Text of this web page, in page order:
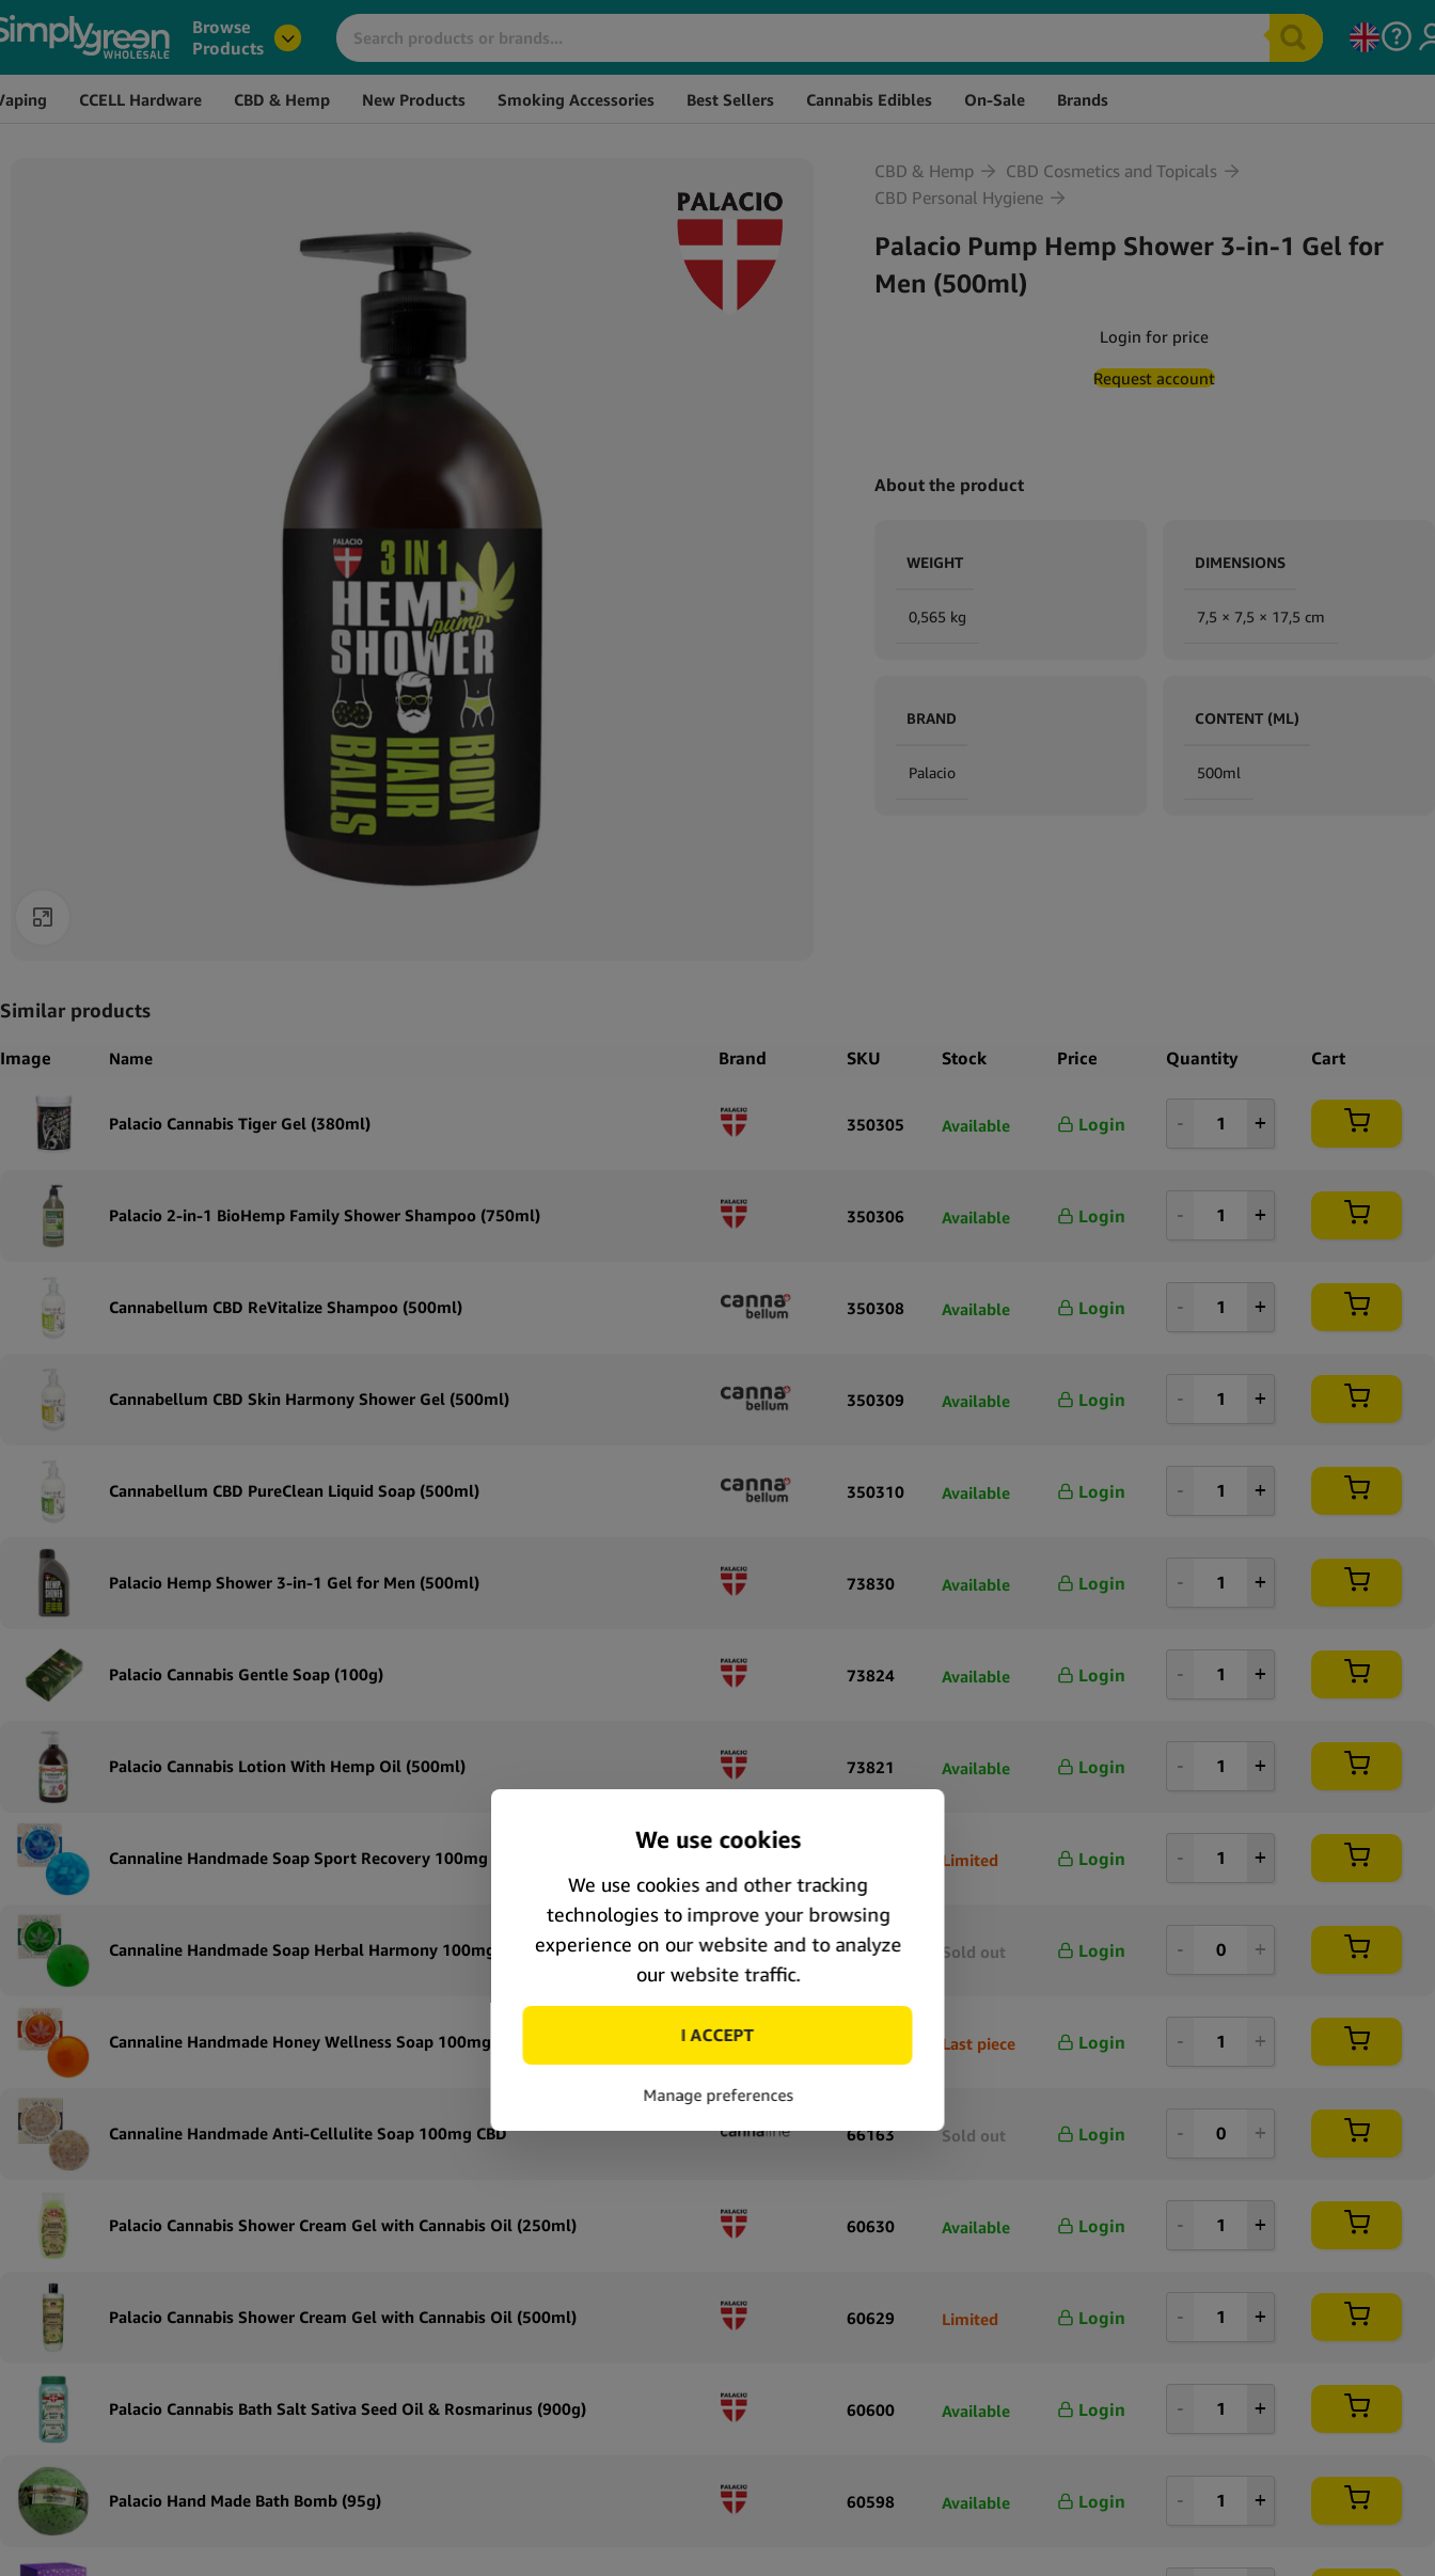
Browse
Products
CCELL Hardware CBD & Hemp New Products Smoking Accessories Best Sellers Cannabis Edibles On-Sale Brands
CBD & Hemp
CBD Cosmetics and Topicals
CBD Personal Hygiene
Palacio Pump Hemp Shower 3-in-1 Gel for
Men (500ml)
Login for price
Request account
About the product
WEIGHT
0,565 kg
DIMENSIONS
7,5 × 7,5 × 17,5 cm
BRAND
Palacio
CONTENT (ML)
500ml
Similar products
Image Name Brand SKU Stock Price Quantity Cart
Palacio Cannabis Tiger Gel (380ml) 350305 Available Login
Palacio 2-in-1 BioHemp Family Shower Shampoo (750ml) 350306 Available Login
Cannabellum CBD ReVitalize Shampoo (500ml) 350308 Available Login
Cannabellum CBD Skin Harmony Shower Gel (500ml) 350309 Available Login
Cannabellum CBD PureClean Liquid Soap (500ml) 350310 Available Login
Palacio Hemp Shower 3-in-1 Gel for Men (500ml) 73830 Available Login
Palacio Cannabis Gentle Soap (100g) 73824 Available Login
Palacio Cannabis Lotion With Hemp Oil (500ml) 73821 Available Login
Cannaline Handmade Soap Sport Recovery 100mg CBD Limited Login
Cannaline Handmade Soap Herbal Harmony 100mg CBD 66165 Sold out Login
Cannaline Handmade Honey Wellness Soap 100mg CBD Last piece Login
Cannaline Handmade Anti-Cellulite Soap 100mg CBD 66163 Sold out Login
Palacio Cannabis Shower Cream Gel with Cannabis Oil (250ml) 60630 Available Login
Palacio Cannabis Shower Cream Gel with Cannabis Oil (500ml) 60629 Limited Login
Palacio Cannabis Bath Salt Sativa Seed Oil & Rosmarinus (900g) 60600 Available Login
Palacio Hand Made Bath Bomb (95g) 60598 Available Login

────────────────

▸ **PROBLEM STATEMENT**:
Copy all lines of the records that have the string "Cannabellum" in them.

▸ **ANSWER TO THE PROBLEM**:
Cannabellum CBD ReVitalize Shampoo (500ml) 350308 Available Login
Cannabellum CBD Skin Harmony Shower Gel (500ml) 350309 Available Login
Cannabellum CBD PureClean Liquid Soap (500ml) 350310 Available Login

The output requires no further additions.